I've built one round pen out of railroad ties... buried about a foot standing up, and with a cable around the outside top to keep them there.

Here's a picture of the last one I've made using power poles. The poles were free too, but the gates had a little money in them by the time they were finished. No gate pics, but I could take some if someone wants to see some good roundpen gates.

Both roundpens are darn nice to work a horse in. The bottoms are solid, and the rest solid enough nothing wants to look out.

The arena the roundpen lets out in has more power poles for upright posts also(for 3/4 of the circumference), with concrete reinforcement wire strung between. I've put up guard rail about midway around most most of it. Think I've found some more cheap enough to suit me. I need to take a picture of the arena too. still isn't completed, but plenty good enough to ride in.

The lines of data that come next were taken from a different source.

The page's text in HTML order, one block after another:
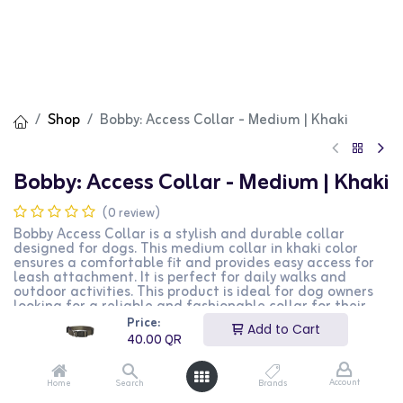
Price:
40.00QR
Add to Cart
Home Search Brands Account
Shop Bobby: Access Collar - Medium | Khaki
Bobby: Access Collar - Medium | Khaki
(0 review)
Bobby Access Collar is a stylish and durable collar
designed for dogs. This medium collar in khaki color
ensures a comfortable fit and provides easy access for
leash attachment. It is perfect for daily walks and
outdoor activities. This product is ideal for dog owners
looking for a reliable and fashionable collar for their
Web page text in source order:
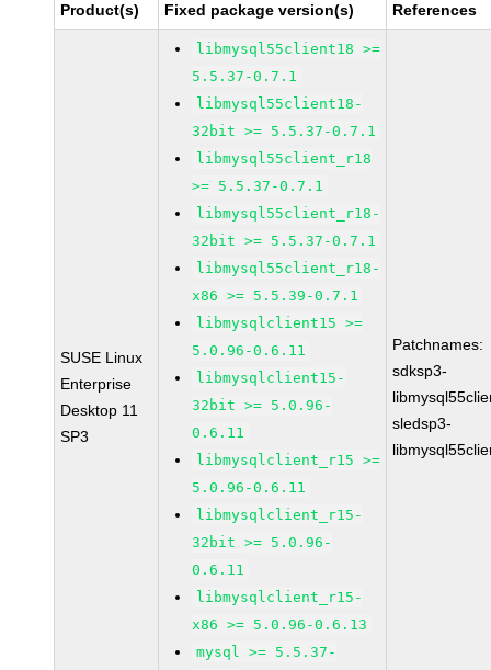
Product(s) Fixed package version(s) References
SUSE Linux
Enterprise
Desktop 11
SP3
libmysql55client18 >=
5.5.37-0.7.1
libmysql55client18-
32bit >= 5.5.37-0.7.1
libmysql55client_r18
>= 5.5.37-0.7.1
libmysql55client_r18-
32bit >= 5.5.37-0.7.1
libmysql55client_r18-
x86 >= 5.5.39-0.7.1
libmysqlclient15 >=
5.0.96-0.6.11
libmysqlclient15-
32bit >= 5.0.96-
0.6.11
libmysqlclient_r15 >=
5.0.96-0.6.11
libmysqlclient_r15-
32bit >= 5.0.96-
0.6.11
libmysqlclient_r15-
x86 >= 5.0.96-0.6.13
mysql >= 5.5.37-
Patchnames:
sdksp3-
sledsp3-
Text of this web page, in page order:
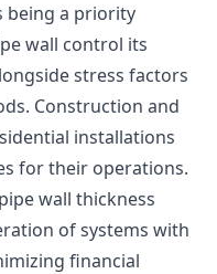
being a priority
wall control its
stress factors
Construction and
installations
for their operations.
wall thickness
of systems with
financial

The poles were N/C for a total cleanup of the pile. I split it with another feller, and hauled four semiloads, and three 20' trailer loads out of there. I've still got lots of poles left! 
Lets see if I remember how to post a pic?


----------



## wr

littlejoe, I have no problem with cheap till I discovered that that tepee sized tree trunks will stubs left behind can make using said facility a blood sport.


----------



## jill.costello

You can make an impressive-looking arena with the ultra-wide hot tape. Horseguard is a very expensive version, so what I usually do is gather their materials list and then order the cheaper materials from valleyvet.com or similar.

They have a "round pen kit" for 399.00, here's the link to scroll down to the very bottom to see the round pen it makes. http://www.horseguardfence.com/newprod/kits.php Perhaps modifying the design to a 60 x 140 and reducing the number of strands would keep it in your budget.


----------



## waygr00vy

Wow, that power pole round pen looks pretty nice! Unfortunately, we don't have the right equipment for dealing with a lot of those big poles but definitely good ideas for the future. We do have some railroad ties already but I think they are destined to be cross country jumps! Thanks for the link Jill, that might be in our budget and something I can basically do myself (DH works all day so with his limited time, I have to save the real grunt work I can't do myself for when he is home). I will check around on prices for the materials. I do wonder though if they would be nervous thinking it is "hot" (I wouldn't electrify it, nothing like accidentally bumping into the hotwire on a young horse)!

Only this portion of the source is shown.